Celtiberia Show
Durante varios días, mi curiosidad no paraba de golpearme en el hombro para que me detuviera a ver unos objetos en la puerta de una casa en la calle Escorxadors de Caramanchel. Libros y casetes cuidadosamente expuestos en tablones apoyados sobre unas cajas vacías de botellas que sirven de escaparate. Un expositor de recuerdos vividos de otra gente que sus herederos han cedido antes de tirarlos al contenedor. Me detengo, y al momento aparece un hombre delgado, de poca envergadura para preguntarme si deseo alguna cosa.
Precisamente estaba mirando un libro que me llamó la atención que estuviera en ese rastrillo del periodista Luis Carandell, titulado “Celtiberia Show” en el que relata los casos más pintorescos de la España de los años sesenta. Al preguntarle el precio, duda en su respuesta, lo que me permite mirando su rostro dulce y pícaro a la vez, jugar al regateo con él. Tiene una tez curtida por la que resbala la luz que regala el mismo sol que parte en dos esa calle; el resplandor, en la acera de la fuente pública, y la sombra, en la de este tenderete.
No sé que me impulsó a profundizar en este personaje. Tal vez sentí una especie de emoción por su forma de posicionarse ante la lucha; de defenderse. Se notaba que este hombre había aprendido a estar en el mundo, superando naufragios e infortunios a la luz de hogueras al aire libre. Por eso mismo aparece dócil y servicial durante la conversación, aunque su mirada gitana no esconde su raza.
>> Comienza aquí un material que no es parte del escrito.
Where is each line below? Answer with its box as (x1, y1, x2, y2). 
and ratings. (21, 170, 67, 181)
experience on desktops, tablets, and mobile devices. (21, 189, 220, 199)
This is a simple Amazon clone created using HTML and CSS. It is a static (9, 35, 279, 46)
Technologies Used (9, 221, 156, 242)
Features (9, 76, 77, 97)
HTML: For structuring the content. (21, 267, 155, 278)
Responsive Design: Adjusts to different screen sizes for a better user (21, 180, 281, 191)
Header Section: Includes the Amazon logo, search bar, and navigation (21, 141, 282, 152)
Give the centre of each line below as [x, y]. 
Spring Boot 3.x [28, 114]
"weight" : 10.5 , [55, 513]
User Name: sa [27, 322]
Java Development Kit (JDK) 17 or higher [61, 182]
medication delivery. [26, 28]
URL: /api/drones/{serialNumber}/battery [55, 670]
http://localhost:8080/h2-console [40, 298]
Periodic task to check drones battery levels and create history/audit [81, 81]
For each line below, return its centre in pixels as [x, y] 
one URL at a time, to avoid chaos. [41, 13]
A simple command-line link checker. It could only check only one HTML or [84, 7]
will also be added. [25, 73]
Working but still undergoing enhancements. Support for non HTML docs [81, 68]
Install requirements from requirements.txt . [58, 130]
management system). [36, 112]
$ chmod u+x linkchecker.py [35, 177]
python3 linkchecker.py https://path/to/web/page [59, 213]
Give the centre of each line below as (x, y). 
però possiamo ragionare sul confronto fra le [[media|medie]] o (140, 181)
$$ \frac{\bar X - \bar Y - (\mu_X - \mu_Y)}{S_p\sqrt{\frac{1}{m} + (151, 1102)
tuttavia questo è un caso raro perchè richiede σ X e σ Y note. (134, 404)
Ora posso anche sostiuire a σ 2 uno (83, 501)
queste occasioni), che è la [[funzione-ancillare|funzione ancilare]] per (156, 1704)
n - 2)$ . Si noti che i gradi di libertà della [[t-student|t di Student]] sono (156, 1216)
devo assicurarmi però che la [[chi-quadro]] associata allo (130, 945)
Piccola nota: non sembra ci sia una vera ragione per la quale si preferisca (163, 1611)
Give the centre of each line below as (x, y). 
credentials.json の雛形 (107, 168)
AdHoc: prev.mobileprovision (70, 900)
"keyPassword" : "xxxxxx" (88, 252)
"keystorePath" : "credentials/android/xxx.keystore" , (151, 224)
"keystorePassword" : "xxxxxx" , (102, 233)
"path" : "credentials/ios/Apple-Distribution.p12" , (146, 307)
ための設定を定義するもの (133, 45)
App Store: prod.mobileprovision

Así me entero que nació en Algemesí en 1947, y que con siete años, vivía debajo del puente de San Jorge, y que después se tuvo que ir a la Cuesta Las Flores.
La dictadura rodeó a los gitanos de un cordón sanitario que les impedía desenvolverse: -Franco no nos quería-. En medio de esa lucha por la supervivencia se le presentó la enfermedad, una pancreatitis que el cuerpo le ha hecho pagar de forma desleal por los veinte años que estuvo enganchado a la droga, y le obligó a dejar la venta ambulante poco antes de la pandemia. Ahora, a sus setenta y cuatro años, asciende hasta el trampolín más alto huyendo de su pasado y se prepara para dar un salto, tal vez el último, dentro de sí mismo.
Me invita a pasar al interior de esta antigua vivienda obrera que también le han cedido. Tiene varios habitáculos con todo un repertorio, de lámparas, relojes y teléfonos antiguos, muñecas, radios, discos, tebeos, sillas, ropa, figuras de plástico y porcelanas, que el cuida, asea y acaricia antes de colocarlos, y que ahora son su vida. La mentalidad comercial del “Antoñín”, como es conocido este gitano, no tiene que ver nada con la de El Corte Inglés. Como reza el cartel a la entrada, el horario para los clientes es; por la mañana de 12 a 14 y por la tarde de 5 a 7.
Quebrado frente a esta sociedad, me confiesa con media sonrisa y gesto canalla: -Este mundo no vale una mierda y nos va a venir una… que no vamos a poder salir, ¡ya verás! Este analfabeto sabio no se siente ni inocente ni culpable de su destino, pero su espíritu, guardián de sus propios silencios aun cree en Dios, al que nombra con una mirada húmeda y entregada. Uds. no deberían perderse este interesante rastrillo. De lo que estoy seguro, es que, si viviese el autor de “Celtiberia Show” también se hubiese parado a ver la tienda del “Antoñín”.